It should be noted that both the transmission of the first MCCH and the first MTCH are scheduled based on the PDCCH. Wherein, the RNTI used by the PDCCH for scheduling the first MCCH uses a network-wide unique identifier, that is, a fixed value. The RNTI used by the PDCCH for scheduling the first MTCH is configured through the first MCCH.

It should be noted that, in this embodiment of the present application, there is no restriction on naming of the first SIB, the first MCCH, and the first MTCH. For ease of description, the first SIB can also be referred to as the SIB for short, the first MCCH can also be referred to as the MCCH for short, and the first MTCH can also be referred to as the MTCH for short, and the PDCCH (ie, the MCCH PDCCH) configured to schedule the MCCH is configured by the SIB. ) and notify the PDCCH, wherein, the PDSCH (ie MCCH PDSCH) used to transmit the MCCH is scheduled by the DCI carried by the MCCH PDCCH. Further, configure M PDCCHs for scheduling MTCH (i.e. MTCH 1PDCCH, MTCH 2 PDCCH, ..., MTCH M PDCCH) through MCCH, wherein, the DCI scheduling carried by MTCH n PDCCH is used to transmit the PDSCH of MTCH n (i.e. MTCH n PDSCH ), n is an integer greater than or equal to 1 and less than or equal to M. MCCH and MTCH are mapped to DL-SCH, and further, DL-SCH is mapped to PDSCH, wherein MCCH and MTCH belong to logical channels, DL-SCH belongs to transport channel, and PDSCH belongs to physical channel.

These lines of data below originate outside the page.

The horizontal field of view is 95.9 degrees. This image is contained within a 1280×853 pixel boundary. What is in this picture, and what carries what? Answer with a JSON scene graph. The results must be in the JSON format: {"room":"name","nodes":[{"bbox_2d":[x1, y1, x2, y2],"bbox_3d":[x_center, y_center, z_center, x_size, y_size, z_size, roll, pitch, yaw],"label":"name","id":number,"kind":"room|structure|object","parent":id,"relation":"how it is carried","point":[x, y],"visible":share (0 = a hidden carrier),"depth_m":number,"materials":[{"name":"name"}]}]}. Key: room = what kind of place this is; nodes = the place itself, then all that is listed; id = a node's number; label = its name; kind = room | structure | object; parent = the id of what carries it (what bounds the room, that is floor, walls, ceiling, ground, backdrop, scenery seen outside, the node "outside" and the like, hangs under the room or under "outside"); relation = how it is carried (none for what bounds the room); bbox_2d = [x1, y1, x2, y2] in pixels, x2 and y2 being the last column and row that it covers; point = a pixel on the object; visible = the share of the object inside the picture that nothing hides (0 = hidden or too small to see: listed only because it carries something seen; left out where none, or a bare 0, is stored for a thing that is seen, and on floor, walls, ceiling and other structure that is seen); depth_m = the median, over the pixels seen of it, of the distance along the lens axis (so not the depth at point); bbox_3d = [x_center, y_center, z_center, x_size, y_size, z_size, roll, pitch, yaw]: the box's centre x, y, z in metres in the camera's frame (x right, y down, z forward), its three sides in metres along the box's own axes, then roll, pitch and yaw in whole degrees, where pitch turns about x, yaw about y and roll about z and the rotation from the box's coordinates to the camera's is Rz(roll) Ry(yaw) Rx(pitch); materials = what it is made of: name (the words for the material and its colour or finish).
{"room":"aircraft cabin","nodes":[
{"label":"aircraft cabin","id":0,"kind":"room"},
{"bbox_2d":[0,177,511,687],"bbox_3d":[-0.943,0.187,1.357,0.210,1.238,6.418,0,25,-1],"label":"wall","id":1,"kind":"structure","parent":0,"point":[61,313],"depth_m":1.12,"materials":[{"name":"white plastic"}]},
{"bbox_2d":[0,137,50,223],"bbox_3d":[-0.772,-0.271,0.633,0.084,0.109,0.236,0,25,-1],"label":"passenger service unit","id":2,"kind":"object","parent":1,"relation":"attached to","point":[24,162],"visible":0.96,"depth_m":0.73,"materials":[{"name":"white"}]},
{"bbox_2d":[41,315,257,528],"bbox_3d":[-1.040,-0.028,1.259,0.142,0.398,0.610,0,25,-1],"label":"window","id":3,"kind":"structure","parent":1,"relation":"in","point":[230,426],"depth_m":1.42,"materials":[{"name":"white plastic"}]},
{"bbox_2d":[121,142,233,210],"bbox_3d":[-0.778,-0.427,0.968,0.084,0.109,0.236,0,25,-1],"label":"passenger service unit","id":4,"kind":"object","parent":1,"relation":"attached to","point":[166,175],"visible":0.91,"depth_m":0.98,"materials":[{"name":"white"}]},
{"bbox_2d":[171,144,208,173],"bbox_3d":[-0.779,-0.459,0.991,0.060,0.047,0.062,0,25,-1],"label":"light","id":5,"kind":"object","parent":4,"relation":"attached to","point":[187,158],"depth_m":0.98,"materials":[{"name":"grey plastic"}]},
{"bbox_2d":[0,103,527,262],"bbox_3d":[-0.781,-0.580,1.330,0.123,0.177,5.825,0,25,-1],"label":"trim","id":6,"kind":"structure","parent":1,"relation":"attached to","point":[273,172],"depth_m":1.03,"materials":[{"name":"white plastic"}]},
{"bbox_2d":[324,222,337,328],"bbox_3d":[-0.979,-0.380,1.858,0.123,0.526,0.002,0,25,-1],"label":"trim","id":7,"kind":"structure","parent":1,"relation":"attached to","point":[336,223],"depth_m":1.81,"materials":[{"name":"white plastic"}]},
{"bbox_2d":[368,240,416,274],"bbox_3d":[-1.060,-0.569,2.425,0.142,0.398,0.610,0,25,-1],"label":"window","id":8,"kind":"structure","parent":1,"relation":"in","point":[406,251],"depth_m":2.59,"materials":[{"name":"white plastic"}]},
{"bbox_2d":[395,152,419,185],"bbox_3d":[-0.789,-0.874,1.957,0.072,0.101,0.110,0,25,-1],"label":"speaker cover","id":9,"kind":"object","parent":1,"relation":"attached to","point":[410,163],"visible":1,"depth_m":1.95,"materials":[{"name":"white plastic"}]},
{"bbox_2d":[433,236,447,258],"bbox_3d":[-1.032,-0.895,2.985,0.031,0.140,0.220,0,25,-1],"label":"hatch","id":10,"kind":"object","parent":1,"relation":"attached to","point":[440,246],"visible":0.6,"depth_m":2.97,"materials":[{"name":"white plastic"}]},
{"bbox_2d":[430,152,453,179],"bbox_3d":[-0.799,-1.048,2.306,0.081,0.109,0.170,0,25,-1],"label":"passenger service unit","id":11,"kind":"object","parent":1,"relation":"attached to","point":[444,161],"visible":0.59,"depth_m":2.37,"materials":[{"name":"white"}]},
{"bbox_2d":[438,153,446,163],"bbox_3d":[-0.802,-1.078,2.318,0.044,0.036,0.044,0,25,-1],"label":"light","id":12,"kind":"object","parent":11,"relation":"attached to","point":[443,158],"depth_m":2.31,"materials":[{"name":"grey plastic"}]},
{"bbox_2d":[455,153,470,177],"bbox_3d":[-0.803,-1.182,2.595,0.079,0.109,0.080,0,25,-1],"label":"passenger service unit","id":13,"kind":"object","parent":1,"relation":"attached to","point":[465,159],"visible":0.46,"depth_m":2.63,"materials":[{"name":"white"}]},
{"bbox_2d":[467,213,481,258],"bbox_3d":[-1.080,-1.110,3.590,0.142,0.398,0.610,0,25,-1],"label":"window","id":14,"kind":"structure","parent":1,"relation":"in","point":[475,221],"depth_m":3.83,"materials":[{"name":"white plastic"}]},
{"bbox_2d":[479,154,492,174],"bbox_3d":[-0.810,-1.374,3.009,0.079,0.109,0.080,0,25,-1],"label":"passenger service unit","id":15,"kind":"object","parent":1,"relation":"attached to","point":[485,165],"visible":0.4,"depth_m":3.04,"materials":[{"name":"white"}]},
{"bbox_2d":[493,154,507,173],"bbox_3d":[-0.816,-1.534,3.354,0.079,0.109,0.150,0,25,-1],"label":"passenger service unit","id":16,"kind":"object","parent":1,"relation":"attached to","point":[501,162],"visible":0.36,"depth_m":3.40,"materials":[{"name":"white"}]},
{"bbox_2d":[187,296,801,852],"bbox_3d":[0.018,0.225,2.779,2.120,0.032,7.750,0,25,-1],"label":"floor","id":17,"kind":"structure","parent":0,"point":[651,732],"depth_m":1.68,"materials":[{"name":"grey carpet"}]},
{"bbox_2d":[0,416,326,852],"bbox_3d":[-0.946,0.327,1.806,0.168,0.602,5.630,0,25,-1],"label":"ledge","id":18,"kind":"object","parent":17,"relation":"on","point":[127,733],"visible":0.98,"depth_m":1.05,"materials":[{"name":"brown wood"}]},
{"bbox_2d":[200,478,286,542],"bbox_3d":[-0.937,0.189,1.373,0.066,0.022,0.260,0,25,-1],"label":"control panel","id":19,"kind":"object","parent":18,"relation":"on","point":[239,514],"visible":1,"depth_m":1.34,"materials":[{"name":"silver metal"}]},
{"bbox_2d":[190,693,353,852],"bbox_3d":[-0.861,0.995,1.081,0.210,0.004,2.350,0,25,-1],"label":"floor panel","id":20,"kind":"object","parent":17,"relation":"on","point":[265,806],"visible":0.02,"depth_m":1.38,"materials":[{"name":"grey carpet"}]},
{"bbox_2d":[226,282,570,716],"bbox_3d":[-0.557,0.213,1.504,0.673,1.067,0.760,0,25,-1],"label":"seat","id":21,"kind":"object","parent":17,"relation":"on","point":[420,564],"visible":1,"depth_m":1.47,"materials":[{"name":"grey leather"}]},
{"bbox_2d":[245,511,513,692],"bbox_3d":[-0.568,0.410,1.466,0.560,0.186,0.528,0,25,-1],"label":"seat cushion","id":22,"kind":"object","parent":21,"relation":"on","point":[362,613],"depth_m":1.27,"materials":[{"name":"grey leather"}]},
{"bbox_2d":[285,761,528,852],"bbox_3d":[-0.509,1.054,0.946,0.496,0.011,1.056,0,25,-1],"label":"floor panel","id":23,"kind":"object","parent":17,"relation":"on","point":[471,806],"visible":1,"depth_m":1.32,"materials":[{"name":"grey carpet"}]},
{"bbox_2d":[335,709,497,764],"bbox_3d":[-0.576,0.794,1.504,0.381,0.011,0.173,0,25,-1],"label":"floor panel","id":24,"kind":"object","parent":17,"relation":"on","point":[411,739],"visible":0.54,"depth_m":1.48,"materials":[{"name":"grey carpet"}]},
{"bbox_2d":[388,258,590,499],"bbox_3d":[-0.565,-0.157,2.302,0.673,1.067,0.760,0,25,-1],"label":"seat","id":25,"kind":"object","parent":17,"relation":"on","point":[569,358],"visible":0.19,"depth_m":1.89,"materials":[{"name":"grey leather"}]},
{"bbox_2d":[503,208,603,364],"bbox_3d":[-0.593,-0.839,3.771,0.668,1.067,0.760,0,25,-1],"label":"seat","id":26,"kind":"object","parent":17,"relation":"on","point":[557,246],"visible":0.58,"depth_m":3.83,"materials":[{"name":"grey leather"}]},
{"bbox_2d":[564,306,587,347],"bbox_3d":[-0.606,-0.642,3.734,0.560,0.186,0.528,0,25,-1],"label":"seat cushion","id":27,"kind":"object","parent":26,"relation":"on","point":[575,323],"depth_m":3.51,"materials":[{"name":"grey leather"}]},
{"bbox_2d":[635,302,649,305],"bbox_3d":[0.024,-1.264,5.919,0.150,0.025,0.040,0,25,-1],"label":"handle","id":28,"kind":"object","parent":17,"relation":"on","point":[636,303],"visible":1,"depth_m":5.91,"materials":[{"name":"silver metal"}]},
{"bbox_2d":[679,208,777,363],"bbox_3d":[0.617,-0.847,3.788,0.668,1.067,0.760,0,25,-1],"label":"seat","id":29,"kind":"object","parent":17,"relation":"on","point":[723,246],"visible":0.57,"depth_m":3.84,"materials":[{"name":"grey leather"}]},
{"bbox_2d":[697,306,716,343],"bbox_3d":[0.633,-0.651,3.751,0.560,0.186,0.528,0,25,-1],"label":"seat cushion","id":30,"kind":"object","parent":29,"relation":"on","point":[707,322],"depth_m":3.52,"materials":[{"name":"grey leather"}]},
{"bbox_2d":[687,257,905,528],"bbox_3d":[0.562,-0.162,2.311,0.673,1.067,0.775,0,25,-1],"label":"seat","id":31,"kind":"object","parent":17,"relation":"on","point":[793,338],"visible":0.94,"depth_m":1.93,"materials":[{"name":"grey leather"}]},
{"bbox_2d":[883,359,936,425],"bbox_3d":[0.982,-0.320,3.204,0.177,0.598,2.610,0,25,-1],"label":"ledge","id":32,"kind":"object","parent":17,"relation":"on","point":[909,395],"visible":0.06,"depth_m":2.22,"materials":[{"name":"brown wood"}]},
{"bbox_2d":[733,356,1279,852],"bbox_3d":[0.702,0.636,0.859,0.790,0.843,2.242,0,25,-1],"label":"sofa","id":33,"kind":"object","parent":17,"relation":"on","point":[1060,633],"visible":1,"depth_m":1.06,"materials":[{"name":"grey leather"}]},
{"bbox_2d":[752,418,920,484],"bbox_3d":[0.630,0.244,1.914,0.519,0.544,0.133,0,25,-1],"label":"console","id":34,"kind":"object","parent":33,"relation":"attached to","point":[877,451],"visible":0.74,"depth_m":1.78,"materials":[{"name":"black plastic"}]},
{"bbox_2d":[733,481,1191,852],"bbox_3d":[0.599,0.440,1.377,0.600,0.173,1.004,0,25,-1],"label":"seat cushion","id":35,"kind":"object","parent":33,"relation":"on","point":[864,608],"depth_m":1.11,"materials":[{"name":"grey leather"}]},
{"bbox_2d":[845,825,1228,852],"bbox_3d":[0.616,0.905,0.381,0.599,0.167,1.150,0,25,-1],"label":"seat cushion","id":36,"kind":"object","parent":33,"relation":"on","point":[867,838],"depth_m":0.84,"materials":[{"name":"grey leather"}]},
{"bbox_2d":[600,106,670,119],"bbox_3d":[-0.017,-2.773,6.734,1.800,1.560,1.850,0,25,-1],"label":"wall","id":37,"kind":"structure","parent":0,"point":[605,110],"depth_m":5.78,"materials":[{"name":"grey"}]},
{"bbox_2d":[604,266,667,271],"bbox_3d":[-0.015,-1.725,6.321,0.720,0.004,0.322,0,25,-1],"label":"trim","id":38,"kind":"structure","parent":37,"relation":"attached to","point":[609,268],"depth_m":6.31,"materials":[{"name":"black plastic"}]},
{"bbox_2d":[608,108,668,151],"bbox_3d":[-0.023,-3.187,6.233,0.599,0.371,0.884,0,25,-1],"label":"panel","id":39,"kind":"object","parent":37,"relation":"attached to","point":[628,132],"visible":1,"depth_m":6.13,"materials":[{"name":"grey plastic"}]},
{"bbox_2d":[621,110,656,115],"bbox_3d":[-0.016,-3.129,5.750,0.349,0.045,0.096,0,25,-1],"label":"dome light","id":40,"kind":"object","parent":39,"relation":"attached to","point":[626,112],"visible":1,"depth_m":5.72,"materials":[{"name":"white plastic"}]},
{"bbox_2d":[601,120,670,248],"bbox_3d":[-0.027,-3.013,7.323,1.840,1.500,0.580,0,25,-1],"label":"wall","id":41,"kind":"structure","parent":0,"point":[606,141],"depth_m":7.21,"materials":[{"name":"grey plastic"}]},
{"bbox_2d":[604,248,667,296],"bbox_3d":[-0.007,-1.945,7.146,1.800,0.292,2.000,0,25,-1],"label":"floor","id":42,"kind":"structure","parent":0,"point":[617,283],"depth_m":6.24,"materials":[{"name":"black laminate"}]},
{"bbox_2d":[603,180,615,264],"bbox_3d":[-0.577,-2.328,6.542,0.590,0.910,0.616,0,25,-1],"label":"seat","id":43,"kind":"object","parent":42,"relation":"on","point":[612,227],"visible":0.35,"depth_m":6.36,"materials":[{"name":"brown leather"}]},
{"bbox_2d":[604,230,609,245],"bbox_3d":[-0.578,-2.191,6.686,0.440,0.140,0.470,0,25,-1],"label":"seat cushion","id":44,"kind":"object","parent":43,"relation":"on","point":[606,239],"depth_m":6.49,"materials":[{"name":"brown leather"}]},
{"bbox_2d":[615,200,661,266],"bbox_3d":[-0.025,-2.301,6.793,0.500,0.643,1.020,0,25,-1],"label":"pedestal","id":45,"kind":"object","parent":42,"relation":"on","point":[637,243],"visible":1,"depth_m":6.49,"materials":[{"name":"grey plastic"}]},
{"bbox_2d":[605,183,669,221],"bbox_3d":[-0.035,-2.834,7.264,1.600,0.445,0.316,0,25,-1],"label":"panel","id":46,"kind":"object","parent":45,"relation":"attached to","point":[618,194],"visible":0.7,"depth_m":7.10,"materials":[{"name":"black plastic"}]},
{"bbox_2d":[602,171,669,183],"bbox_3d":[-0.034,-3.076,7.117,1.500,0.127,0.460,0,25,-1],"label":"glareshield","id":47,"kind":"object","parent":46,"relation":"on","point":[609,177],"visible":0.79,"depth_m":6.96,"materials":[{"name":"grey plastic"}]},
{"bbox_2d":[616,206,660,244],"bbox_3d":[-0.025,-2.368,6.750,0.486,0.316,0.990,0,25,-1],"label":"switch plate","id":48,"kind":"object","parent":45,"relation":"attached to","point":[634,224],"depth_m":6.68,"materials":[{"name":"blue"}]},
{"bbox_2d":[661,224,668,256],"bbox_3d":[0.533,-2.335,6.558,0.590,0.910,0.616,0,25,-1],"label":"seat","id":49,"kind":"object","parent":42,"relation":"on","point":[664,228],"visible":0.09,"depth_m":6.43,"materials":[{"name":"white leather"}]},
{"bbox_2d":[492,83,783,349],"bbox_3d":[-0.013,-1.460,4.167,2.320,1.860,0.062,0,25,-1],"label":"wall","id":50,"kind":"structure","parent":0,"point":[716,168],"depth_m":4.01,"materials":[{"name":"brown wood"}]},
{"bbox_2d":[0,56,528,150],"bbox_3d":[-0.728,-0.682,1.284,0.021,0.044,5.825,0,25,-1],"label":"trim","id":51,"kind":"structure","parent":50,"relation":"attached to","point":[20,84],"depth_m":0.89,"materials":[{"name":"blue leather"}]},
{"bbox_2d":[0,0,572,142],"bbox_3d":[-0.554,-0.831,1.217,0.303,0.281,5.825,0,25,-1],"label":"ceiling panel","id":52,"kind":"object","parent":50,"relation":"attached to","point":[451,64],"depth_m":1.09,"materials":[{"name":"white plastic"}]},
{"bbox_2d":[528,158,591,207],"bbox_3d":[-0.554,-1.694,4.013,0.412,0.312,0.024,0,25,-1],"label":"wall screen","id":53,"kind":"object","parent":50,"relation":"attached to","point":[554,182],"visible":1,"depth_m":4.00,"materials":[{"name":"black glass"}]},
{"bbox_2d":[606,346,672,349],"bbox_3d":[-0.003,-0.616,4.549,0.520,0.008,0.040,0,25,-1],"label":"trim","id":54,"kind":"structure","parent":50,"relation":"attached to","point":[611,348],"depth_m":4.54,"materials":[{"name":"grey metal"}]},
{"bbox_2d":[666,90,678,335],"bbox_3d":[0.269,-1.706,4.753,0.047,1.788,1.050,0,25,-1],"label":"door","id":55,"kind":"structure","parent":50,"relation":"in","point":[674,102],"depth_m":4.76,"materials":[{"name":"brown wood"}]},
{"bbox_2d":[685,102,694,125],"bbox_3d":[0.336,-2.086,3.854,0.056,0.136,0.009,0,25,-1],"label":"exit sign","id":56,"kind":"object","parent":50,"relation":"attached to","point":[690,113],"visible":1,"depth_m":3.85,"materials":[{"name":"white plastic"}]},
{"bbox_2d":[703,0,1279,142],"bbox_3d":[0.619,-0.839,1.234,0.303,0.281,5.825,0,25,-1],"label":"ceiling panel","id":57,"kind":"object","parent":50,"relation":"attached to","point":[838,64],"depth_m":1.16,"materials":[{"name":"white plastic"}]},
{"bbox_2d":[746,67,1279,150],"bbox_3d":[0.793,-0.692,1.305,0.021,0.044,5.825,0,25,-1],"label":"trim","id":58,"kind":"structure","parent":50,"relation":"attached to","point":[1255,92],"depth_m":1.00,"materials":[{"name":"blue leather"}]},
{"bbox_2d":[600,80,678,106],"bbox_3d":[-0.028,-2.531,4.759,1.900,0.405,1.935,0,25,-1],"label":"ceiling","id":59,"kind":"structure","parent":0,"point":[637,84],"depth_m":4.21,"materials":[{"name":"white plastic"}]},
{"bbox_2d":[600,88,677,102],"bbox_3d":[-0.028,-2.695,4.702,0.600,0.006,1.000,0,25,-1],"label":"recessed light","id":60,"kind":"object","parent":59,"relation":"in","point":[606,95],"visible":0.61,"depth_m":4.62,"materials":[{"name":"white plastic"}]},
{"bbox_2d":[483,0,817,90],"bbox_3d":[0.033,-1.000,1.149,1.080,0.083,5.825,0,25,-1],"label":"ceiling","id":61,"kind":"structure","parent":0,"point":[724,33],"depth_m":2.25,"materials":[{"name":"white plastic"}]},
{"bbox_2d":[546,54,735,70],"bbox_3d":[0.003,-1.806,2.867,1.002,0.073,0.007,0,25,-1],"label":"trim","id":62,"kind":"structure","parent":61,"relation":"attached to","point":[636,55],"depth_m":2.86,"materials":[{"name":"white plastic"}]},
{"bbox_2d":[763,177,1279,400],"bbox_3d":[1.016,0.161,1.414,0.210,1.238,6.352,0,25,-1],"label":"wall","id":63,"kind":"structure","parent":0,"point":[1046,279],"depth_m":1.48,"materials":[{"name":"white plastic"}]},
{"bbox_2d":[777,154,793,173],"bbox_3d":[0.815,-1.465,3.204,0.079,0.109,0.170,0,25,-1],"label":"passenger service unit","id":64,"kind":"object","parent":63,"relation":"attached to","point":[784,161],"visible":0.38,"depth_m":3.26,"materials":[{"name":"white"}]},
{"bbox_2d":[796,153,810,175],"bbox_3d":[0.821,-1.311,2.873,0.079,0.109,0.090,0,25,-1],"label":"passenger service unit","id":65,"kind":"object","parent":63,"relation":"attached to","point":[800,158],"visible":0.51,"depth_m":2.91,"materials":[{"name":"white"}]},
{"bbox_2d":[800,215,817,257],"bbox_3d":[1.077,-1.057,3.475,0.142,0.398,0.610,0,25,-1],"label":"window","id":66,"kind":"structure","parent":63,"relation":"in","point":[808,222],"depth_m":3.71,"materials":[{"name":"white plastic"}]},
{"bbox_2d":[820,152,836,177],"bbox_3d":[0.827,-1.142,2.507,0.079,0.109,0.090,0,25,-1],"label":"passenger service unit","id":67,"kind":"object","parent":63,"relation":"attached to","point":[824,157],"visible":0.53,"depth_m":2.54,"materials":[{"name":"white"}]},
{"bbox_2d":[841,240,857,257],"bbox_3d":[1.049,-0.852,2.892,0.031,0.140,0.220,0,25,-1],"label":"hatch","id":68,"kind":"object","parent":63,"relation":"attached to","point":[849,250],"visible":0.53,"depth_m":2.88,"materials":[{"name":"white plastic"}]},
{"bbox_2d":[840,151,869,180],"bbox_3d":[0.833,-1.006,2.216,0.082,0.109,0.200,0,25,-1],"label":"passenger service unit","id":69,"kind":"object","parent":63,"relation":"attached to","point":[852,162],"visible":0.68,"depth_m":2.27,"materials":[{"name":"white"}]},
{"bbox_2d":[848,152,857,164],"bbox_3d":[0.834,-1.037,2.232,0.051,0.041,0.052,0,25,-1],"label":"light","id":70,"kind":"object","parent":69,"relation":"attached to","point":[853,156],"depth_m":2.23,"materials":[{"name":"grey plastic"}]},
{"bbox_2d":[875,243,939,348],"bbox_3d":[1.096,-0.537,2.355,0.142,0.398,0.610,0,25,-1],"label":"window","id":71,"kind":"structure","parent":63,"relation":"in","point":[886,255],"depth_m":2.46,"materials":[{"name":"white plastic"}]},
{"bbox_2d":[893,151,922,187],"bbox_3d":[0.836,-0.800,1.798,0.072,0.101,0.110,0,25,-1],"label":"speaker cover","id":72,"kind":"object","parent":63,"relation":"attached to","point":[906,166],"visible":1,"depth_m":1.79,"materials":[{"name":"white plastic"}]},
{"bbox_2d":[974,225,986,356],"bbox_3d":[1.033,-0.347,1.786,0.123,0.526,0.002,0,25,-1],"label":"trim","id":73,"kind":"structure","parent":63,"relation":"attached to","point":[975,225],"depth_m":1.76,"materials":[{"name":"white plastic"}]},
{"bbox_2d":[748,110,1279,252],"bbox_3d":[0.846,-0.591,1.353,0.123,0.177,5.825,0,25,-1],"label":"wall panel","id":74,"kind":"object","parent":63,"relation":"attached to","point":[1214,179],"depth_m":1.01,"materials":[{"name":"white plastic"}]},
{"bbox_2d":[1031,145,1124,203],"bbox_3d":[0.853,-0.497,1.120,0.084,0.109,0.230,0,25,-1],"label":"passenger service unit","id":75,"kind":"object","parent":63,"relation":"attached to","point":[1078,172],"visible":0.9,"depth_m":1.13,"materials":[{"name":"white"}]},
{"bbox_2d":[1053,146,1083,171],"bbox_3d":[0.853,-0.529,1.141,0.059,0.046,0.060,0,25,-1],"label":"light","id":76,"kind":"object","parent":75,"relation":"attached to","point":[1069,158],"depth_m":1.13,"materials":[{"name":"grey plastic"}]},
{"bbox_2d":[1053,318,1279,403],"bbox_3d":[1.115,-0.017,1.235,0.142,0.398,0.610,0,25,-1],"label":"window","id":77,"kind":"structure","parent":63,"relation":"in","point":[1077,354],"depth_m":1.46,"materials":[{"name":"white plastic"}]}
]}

It should be noted that although the foregoing solution is described using MBMS as an example, the description of "MBMS" may also be replaced with "MBS". The embodiment of the present application uses MBS as an example for description, and the description of "MBS" may also be replaced with "MBMS".

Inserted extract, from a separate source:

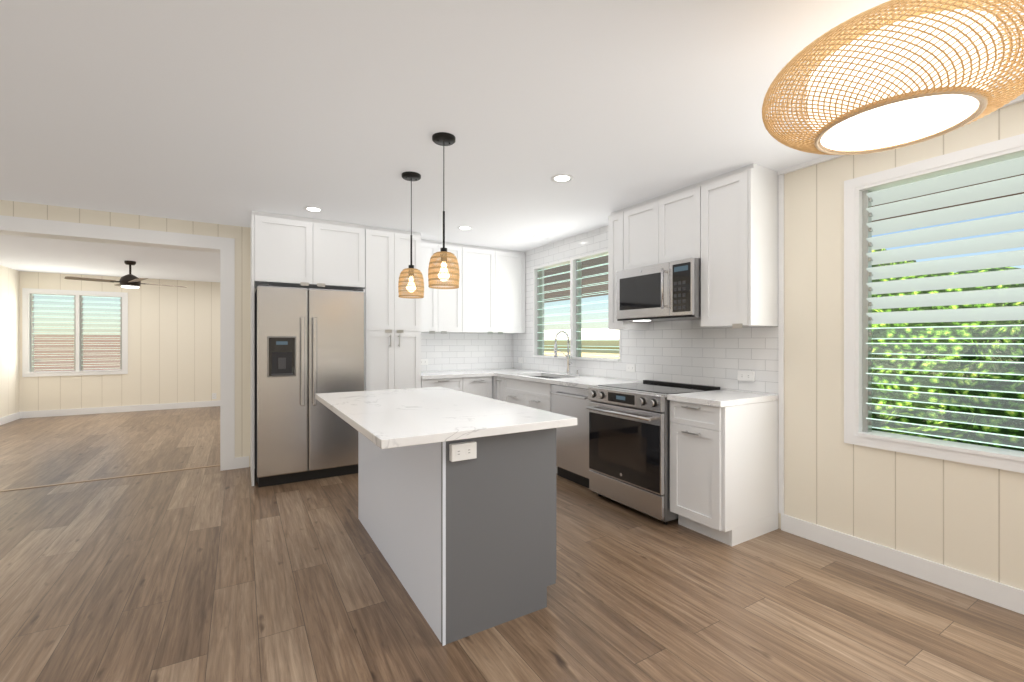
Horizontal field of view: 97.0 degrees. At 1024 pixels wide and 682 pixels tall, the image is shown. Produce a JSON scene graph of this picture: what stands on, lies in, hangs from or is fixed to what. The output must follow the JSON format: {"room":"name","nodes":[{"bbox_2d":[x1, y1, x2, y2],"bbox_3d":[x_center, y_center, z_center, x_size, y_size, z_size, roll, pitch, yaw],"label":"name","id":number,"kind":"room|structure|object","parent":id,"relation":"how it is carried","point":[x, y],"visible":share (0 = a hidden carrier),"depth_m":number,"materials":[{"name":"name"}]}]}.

In the NR system, many scenarios need to support multicast and broadcast business requirements, such as in the Internet of Vehicles and the Industrial Internet. So it is necessary to introduce multicast and broadcast MBS services in NR. It should be noted that the multicast-type MBS service refers to the MBS service transmitted in a multicast manner. The broadcast-type MBS service refers to the MBS service transmitted by broadcasting.

In the NR system, for the multicast type MBS service, the MBS service is sent to all terminal devices in a certain group. The terminal device receives the multicast type MBS service in the RRC connection state, and the terminal device can receive the multicast type in the point-to-multipoint (Point-To-Multipoint, PTM) mode or point-to-point (Point-To-Point, PTP) mode MBS business data. Wherein, referring to FIG. 2 , the MBS service data in the PTM mode scrambles the corresponding scheduling information through the G-RNTI configured on the network side, and the MBS service data in the PTP mode scrambles the corresponding scheduling information through the C-RNTI.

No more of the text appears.